SUMMARY OF THE INVENTION

[0005] Methods, compositions, and kits are provided related to patients who may or may not have signs or who have been diagnosed with colorectal cancer.

[0006] A number of methods of provided including but not limited to methods for evaluating a patient, for evaluating a colorectal cancer patient, for measuring a biological sample from a patient or from a colorectal cancer patient, for treating a colorectal cancer patient, for prognosing a patient with colorectal cancer and/or evaluating treatment for the patient, for evaluating a stage II or stage III colorectal cancer patient, for measuring expression of one or more biomarkers, for diagnosing colorectal cancer in a patient, for determining the stage of colorectal cancer in a patient, for evaluating the chances of survival of a colorectal cancer patient, for evaluating a risk score of a colorectal cancer patient, for detecting or quantifying one or more biomarkers from a patient, for assaying for one or more biomarkers from a patient, for evaluating likelihood of recurrence in a cancer patient, and for employing a classifier to provide information about a colorectal cancer patient.
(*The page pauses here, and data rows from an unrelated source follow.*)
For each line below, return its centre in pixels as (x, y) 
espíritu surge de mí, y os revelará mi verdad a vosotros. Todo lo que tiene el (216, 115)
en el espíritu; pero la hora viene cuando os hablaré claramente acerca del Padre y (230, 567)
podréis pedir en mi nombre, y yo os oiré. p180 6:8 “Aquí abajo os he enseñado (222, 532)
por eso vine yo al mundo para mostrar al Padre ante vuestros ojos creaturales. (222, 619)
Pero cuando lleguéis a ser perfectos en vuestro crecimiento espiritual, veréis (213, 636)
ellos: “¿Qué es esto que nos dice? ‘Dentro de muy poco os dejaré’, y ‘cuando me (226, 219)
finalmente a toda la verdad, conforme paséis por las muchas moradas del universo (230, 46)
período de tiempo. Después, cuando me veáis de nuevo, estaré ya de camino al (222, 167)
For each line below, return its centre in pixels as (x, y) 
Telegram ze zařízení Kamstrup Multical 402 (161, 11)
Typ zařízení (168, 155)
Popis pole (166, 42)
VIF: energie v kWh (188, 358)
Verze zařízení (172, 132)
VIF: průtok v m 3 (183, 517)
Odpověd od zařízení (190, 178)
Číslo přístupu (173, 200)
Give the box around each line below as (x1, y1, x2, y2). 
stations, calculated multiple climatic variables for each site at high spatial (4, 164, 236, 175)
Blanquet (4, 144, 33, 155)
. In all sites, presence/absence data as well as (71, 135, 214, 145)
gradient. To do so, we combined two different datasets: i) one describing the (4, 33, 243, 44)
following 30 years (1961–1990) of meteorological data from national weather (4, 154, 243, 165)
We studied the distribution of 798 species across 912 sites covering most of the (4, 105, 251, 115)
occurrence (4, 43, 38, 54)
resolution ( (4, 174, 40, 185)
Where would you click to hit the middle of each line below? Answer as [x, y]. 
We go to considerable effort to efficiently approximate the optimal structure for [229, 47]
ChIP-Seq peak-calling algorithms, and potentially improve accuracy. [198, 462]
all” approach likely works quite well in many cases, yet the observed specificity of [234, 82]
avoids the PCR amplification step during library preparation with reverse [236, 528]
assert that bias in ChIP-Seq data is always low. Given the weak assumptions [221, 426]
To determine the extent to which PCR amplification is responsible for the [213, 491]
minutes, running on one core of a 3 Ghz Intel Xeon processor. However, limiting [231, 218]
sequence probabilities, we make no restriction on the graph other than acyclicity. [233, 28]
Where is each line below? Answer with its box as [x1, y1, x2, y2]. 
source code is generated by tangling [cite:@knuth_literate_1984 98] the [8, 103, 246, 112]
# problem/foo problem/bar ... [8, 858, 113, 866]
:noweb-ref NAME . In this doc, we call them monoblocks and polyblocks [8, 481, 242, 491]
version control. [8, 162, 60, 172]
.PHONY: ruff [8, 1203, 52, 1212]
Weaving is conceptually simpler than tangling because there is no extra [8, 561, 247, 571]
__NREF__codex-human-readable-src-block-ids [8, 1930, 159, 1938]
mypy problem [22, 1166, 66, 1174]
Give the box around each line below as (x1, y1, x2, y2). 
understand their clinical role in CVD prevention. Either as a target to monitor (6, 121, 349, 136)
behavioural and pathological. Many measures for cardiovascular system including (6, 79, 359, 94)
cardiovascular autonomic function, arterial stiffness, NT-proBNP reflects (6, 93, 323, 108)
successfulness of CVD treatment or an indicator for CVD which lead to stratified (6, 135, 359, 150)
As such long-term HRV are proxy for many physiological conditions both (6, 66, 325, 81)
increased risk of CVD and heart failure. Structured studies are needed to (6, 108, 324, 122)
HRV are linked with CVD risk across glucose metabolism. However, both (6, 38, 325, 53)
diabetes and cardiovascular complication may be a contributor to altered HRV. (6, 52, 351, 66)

[0007] Steps for methods include but not limited to the following: measuring the level of expression of one or more biomarkers; measuring a level of expression in a biological sample from the patient of one or more of the listed biomarkers: KLF7, PDLIM4, MECP2, RARB, TCF4, ZNF354C, TCEA2, SSBP2, EHF, CHAF1A, PURA, HDAC1, SSPB4, or EWSR; measuring a level of expression in a biological sample from the patient of one or more of the listed biomarkers: FN1, COL3A1, PRR16, POSTN, BCAT1, COL1A2, DKK3, or FSTL1; measuring a level of expression of miR-2lO, miR-425*, and/or miR-l4l; measuring, detecting, assaying, quantifying or determining the expression of 1, 2, 3, 4, 5, 6, 7, 8, 9, 10, 11, 12, 13, 14, 15, 16, 17, 18, 19, 20, 21, 22, 23, 24, or all 25 (or any range therein) of the following biomarkers: KLF7, PDLIM4, MECP2, RARB, TCF4, ZNF354C, TCEA2, SSBP2, EHF, CHAF1A, PURA, HDAC1, SSPB4, EWSR1, FN1, COL3A1, PRR16, POSTN, BCAT1, COL1A2, DKK3, FSTL1, miR-2lO, miR-425*, or miR-l4l; comparing expression level(s) to the level of expression of a control sample or a reference level of expression or to a threshold level of expression; identifying one or more biomarkers as differentially expressed compared to a particular cohort of patients, measuring a differential level of expression of one or more biomarkers as compared to a particular cohort of patients; identifying or diagnosing a patient as having a high risk of not suriviving (high-risk survivor), identifying or diagnosing a patient as having a low risk of not surviving (low-risk survivor); calculating a risk score for the patient based on the level of expression of one or more biomarkers; prognosing a patient based on levels of determined or measured expression levels; treating the patient for colorectal cancer; administering to the patient a fluoropyrimidine-based therapy, administering to the patient an oxaliplatin-based therapy, collecting a biological sample from the patient; processing the biological sample from the patient to measure expression of one or more biomarkers; preserving the biological sample from the patient; evaluating lymph nodes from the patient; evaluating tumor size in the patient; performing a hybridization assay on a biological sample; amplifying a nucleic acid in a biological sample; identifying the patient as likely to respond to a cancer therapy; and identifying the patient as unlikely to respond to a cancer therapy.

Any of these steps or steps disclosed elsewhere in the disclosure may be used in any method described herein.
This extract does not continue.